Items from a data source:

■ ■ ■

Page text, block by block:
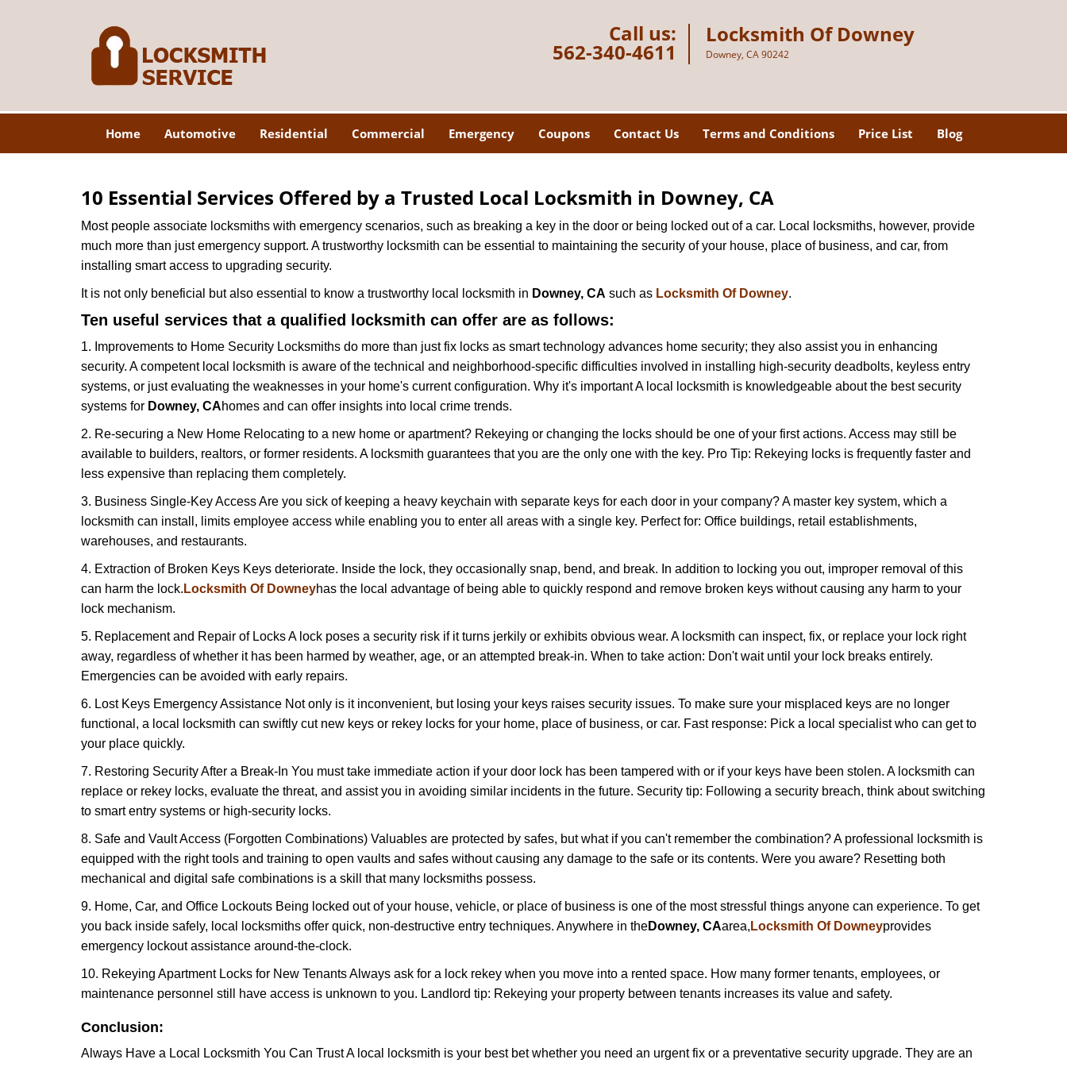
Call us:
562-340-4611
Locksmith Of Downey
Downey, CA 90242
Home Automotive Residential Commercial Emergency Coupons Contact Us Terms and Conditions Price List Blog
10 Essential Services Offered by a Trusted Local Locksmith in Downey, CA
Most people associate locksmiths with emergency scenarios, such as breaking a key in the door or being locked out of a car. Local locksmiths, however, provide
much more than just emergency support. A trustworthy locksmith can be essential to maintaining the security of your house, place of business, and car, from
installing smart access to upgrading security.
It is not only beneficial but also essential to know a trustworthy local locksmith in Downey, CA such as Locksmith Of Downey.
Ten useful services that a qualified locksmith can offer are as follows:
1. Improvements to Home Security Locksmiths do more than just fix locks as smart technology advances home security; they also assist you in enhancing
security. A competent local locksmith is aware of the technical and neighborhood-specific difficulties involved in installing high-security deadbolts, keyless entry
systems, or just evaluating the weaknesses in your home's current configuration. Why it's important A local locksmith is knowledgeable about the best security
systems for Downey, CAhomes and can offer insights into local crime trends.
2. Re-securing a New Home Relocating to a new home or apartment? Rekeying or changing the locks should be one of your first actions. Access may still be
available to builders, realtors, or former residents. A locksmith guarantees that you are the only one with the key. Pro Tip: Rekeying locks is frequently faster and
less expensive than replacing them completely.
3. Business Single-Key Access Are you sick of keeping a heavy keychain with separate keys for each door in your company? A master key system, which a
locksmith can install, limits employee access while enabling you to enter all areas with a single key. Perfect for: Office buildings, retail establishments,
warehouses, and restaurants.
4. Extraction of Broken Keys Keys deteriorate. Inside the lock, they occasionally snap, bend, and break. In addition to locking you out, improper removal of this
can harm the lock. Locksmith Of Downeyhas the local advantage of being able to quickly respond and remove broken keys without causing any harm to your
lock mechanism.
5. Replacement and Repair of Locks A lock poses a security risk if it turns jerkily or exhibits obvious wear. A locksmith can inspect, fix, or replace your lock right
away, regardless of whether it has been harmed by weather, age, or an attempted break-in. When to take action: Don't wait until your lock breaks entirely.
Emergencies can be avoided with early repairs.
6. Lost Keys Emergency Assistance Not only is it inconvenient, but losing your keys raises security issues. To make sure your misplaced keys are no longer
functional, a local locksmith can swiftly cut new keys or rekey locks for your home, place of business, or car. Fast response: Pick a local specialist who can get to
your place quickly.
7. Restoring Security After a Break-In You must take immediate action if your door lock has been tampered with or if your keys have been stolen. A locksmith can
replace or rekey locks, evaluate the threat, and assist you in avoiding similar incidents in the future. Security tip: Following a security breach, think about switching
to smart entry systems or high-security locks.
8. Safe and Vault Access (Forgotten Combinations) Valuables are protected by safes, but what if you can't remember the combination? A professional locksmith is
equipped with the right tools and training to open vaults and safes without causing any damage to the safe or its contents. Were you aware? Resetting both
mechanical and digital safe combinations is a skill that many locksmiths possess.
9. Home, Car, and Office Lockouts Being locked out of your house, vehicle, or place of business is one of the most stressful things anyone can experience. To get
you back inside safely, local locksmiths offer quick, non-destructive entry techniques. Anywhere in theDowney, CAarea, Locksmith Of Downeyprovides
emergency lockout assistance around-the-clock.
10. Rekeying Apartment Locks for New Tenants Always ask for a lock rekey when you move into a rented space. How many former tenants, employees, or
maintenance personnel still have access is unknown to you. Landlord tip: Rekeying your property between tenants increases its value and safety.
Conclusion:
Always Have a Local Locksmith You Can Trust A local locksmith is your best bet whether you need an urgent fix or a preventative security upgrade. They are an

■ ■ ■

PROMPT: Search the entries above for "locked". Return every line that has it.

SOLUTION FOR THIS PROBLEM:
Most people associate locksmiths with emergency scenarios, such as breaking a key in the door or being locked out of a car. Local locksmiths, however, provide
9. Home, Car, and Office Lockouts Being locked out of your house, vehicle, or place of business is one of the most stressful things anyone can experience. To get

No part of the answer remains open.